Derribó la ventana del cuarto, por el boquete
la luz retrasa las penumbras; sombras llamadas adjetivos
cuando aún eran contrarios al silencio.
Aquello en que decir de otra forma es imposible
te hunde
hasta torcer como el brazo de un niño la palabra.
Ser implacable cansa, su deseo de claridad
se une a la confesión,
tal vez por el temor a no morir en paz
siendo amistosa y legible.
Los colores se ajustan a la forma.
El chillido, si hubo dolor, se aleja.
La finura del trazo convalida el cuerpo de la artista
aliviada y superpuesta, todo encaja
en materia extendida.


                                                 [De El paisaje es un animal solitario]

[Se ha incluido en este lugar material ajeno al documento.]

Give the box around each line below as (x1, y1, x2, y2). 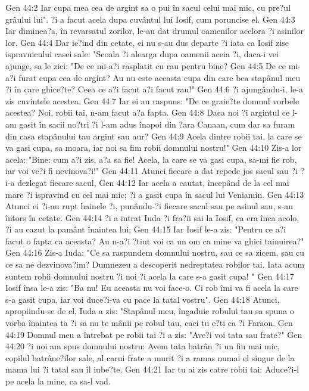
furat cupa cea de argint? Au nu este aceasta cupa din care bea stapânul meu (18, 71, 301, 83)
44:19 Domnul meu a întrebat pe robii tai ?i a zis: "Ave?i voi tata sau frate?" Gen (5, 328, 302, 340)
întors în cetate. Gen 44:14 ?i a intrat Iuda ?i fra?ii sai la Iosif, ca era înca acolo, (5, 211, 299, 224)
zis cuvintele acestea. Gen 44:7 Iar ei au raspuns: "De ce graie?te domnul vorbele (5, 94, 299, 107)
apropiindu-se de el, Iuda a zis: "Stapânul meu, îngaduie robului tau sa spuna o (5, 305, 294, 317)
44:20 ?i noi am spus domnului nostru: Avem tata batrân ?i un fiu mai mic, (5, 340, 280, 352)
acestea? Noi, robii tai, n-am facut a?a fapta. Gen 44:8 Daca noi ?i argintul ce (5, 106, 290, 119)
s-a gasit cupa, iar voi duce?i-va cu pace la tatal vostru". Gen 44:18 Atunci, (5, 293, 280, 305)

                                                                                                             A Adán


ADONDE tú y yo vamos no hay sombra, la luz
recubre plana el recorrido y nuestra pérdida de orientación
sin diagonal que mueva el mediodía.
La transparencia del follaje
hace sentir el vértigo de andar sobre un suelo de vidrio
sobre una arqueología de pequeñeces
en la casa del hombre.
Tomados de la mano la unión no se proyecta en la pared
no crea la línea y su nudo, puente colgante al vaivén de los pasos
adonde vamos, letras sueltas como farolillos taponan las palabras
y nos deleita el silencio.


                                                                        [De El paisaje es un animal solitario]









CUANDO las estrellas no acaban de caer
o acaso mi vista no las alcanza, la pregunta inevitable
sobre el deseo sobre la infinitud del deseo me conmueve.
Entonces llamo a los niños: ¡corran!
para llenar de alboroto el gran silencio. Il m’émeut, distancio el pensamiento
con palabras.
¡Allí, allí! Me indican el lugar donde cayó la estrella
là-bas, là-bas. Los niños se alejan
con su fe hacia la rama encendida, yo
detengo el pensamiento: branche.


                                                                                             [De El paisaje es un animal solitario]







Con brevedad y calma




ENCENDIÓ la fogata por costumbre
ante el boquete de su casa
pero ya había olvidado
de qué debía protegerla el fuego


                 *


DE UNA a otra mesa transporto
mis cuadernos, se levanta
un polvillo contra la luz apenas
al apoyar el lápiz. Las mesas
despejadas indulgentes
vacías


                 *


EL MAESTRO no leyó el libro
tampoco el alumno leyó el libro.
Sobre las letras
quedó inédito el poema


                 *


SU AMOR, su amado, había muerto
o era acaso su padre o su hijo.
Invadía tanto la ausencia
ya no podría decir cuál de ellos la vaciaba


                 *


ACOLCHADOS los bordes de la mesa
amortiguan el filo
mullen el antebrazo
insonorizan la escritura


                                                                 [inéditos]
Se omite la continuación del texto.